CDvist
cdvist.adebalilab.org
CDvist (Comprehensive Domain Visualization Tool) is designed to sensitively identify protein domains of a given primary protein sequence.
Pipeline
A given protein sequence is matched to domain models using high-specificity tools and only then unmatched segments are subjected to more sensitive algorithms resulting in a best possible comprehensive coverage.
HMMER3
CDvist takes the advantage of HMMER3 version 3.1b2 and uses the hmmscan command to obtain specific Pfam domain hits.
RPS-BLAST
We use RPS-BLAST as the second choice of obtaining the specific hits after HMMER3. Unlike HMMER, RPS-BLAST uses PSSMs (Position Specific Score Matrix) rather than HMMs. The cutoff to decide whether the hit is true or not is selected by the “bit-score” cutoff determined by the CDD (Conserved Domain Database).
HHsearch
HHsearch yields more sensitive domain assignments due to the fact that it uses profile-to-profile comparisons. In order to have a profile out of a single protein sequence, we first need to retrieve “similar” sequences and build a profile which should represent the original single query. We use HHblits to perform homology search on a database (like uniprot 20) having representative sequences only.
CDvist
By default CDvist starts with HMMER3 search against PFAM database. Because default PFAM search with HMMER results in specific domain assignments, CDvist is confident about those so that we assign the significant hits directly to the query sequence. After HMMER3 (if selected), we start using “subsequence-based” search. This method slices the orphan subsequences and applies the following search only to the subsequence. If “significant” is found on the first subsequence, the first hit is assigned and the remaining “sub-sub-sequences” are retrieved iteratively until either the subsequence length is shorter than the “Gap Length” cutoff (default 30 aa) or no significant hit is found.

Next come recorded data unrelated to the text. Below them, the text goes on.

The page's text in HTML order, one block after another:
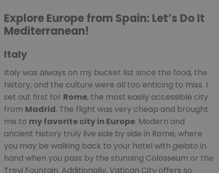
Explore Europe from Spain: Let’s Do It
Mediterranean!
Italy
Italy was always on my bucket list since the food, the
history, and the culture were all too enticing to miss. I
set out first for Rome, the most easily accessible city
from Madrid. The flight was very cheap and brought
me to my favorite city in Europe. Modern and
ancient history truly live side by side in Rome, where
you may be walking back to your hotel with gelato in
hand when you pass by the stunning Colosseum or the
Trevi Fountain. Additionally, Vatican City offers so
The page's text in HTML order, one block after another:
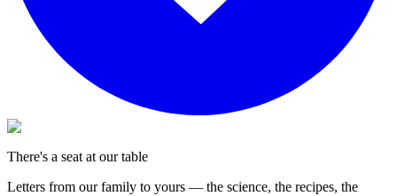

Subsequence-based search is especially useful for HHblits + HHsearch step as we build the profile (with HHblits) based on the subsequence rather than the entire protein sequence (if protein sequence had any assignments before). This step potentially removes a bias of domain-context as domains are evolutionary and functionally independent units.

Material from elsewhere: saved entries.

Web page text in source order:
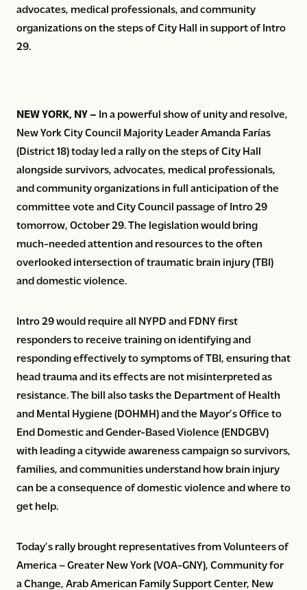
advocates, medical professionals, and community
organizations on the steps of City Hall in support of Intro
29.
NEW YORK, NY – In a powerful show of unity and resolve,
New York City Council Majority Leader Amanda Farías
(District 18) today led a rally on the steps of City Hall
alongside survivors, advocates, medical professionals,
and community organizations in full anticipation of the
committee vote and City Council passage of Intro 29
tomorrow, October 29. The legislation would bring
much-needed attention and resources to the often
overlooked intersection of traumatic brain injury (TBI)
and domestic violence.
Intro 29 would require all NYPD and FDNY first
responders to receive training on identifying and
responding effectively to symptoms of TBI, ensuring that
head trauma and its effects are not misinterpreted as
resistance. The bill also tasks the Department of Health
and Mental Hygiene (DOHMH) and the Mayor’s Office to
End Domestic and Gender-Based Violence (ENDGBV)
with leading a citywide awareness campaign so survivors,
families, and communities understand how brain injury
can be a consequence of domestic violence and where to
get help.
Today’s rally brought representatives from Volunteers of
America – Greater New York (VOA-GNY), Community for
a Change, Arab American Family Support Center, New

Frequently Asked Questions
What is CDvist?
CDvist (Comprehensive Domain Visualization Tool) is a protein domain-searching webserver specialized in maximizing domain coverage of multidomain protein sequences.
Why is CDvist needed?
The identification of protein domains is a key feature of protein sequence analysis. Several databases, notably Pfam (Punta et al., 2012), Simple Modular Architecture Research Tool (SMART) (Letunic et al., 2009), Clusters of Orthologous Groups (COG) (Tatusov et al., 2003), Conserved Domain Database (CDD) (Marchler-Bauer et al., 2013) and others, develop and maintain domain models. Searching tools such as RPS-BLAST (Marchler-Bauer et al., 2013), HMMER3 (Eddy, 2011) and HHpred/HHsearch (Hildebrand et al., 2009; Soding, 2005) are used to match sequences to domain models present in a given database. The size of the protein sequence database grows dramatically, whereas its coverage by pre-computed domain models increases very slowly (Rekapalli et al., 2012). Consequently, sensitive domain searches of sequences in bulk are necessary to improve computational coverage of the current and future protein sequence space. Despite the overwhelming success of the current state-of-the-art domain searching resources, three areas require further improvements: (i) combining tools with high specificity and tools with high sensitivity in a single framework, (ii) multiple query searches using highly sensitive (e.g. profile-to-profile) methods, (iii) visualization of most relevant information in a responsive and interactive way. CDvist addresses these three issues.
Why are the results from CDvist and HHpred not identical?
Although they are usually similar, for sure not identical most of the time. The reason lies in the CDvist’s subsequence-based search method. The HHpred application also allows for manual subsequence search iteratively on their website, CDvist automates this step.
Can I run CDvist standalone?
As long as you have can run Docker, yes! The package is dockerized as the environment is not easy to setup out of a container. Please follow the instructions to install CDvist on your local machine. OS (Linux, Mac, Windows) shouldn’t matter. Please note that Windows has not been tested yet.
Can I serve CDvist?
Yes! Please do. If you have resources we would be happy to have a mirror site. We can provide technical support if needed.
What is different in the latest version?
The pipeline of the first release of CDvist (1.0) ran on an HPC. However, since the HPC used was decommissioned, now we transferred the application to our local server which is not an HPC. The advantage is, as long as the resources are available (meaning not many CDvist jobs are running when you submit your job), your job starts running immediately without waiting for the queue. The disadvantage is the fact that the protein sequences do not run in parallel but sequential, which causes jobs to be completed in a longer time. We compensate the slowness issue by increasing the CPU and memory allocations for job submissions. Averagely a protein sequence is completed within a minute, meaning that your batch request of 500 proteins is expected to be completed within few hours after it starts. Not too bad.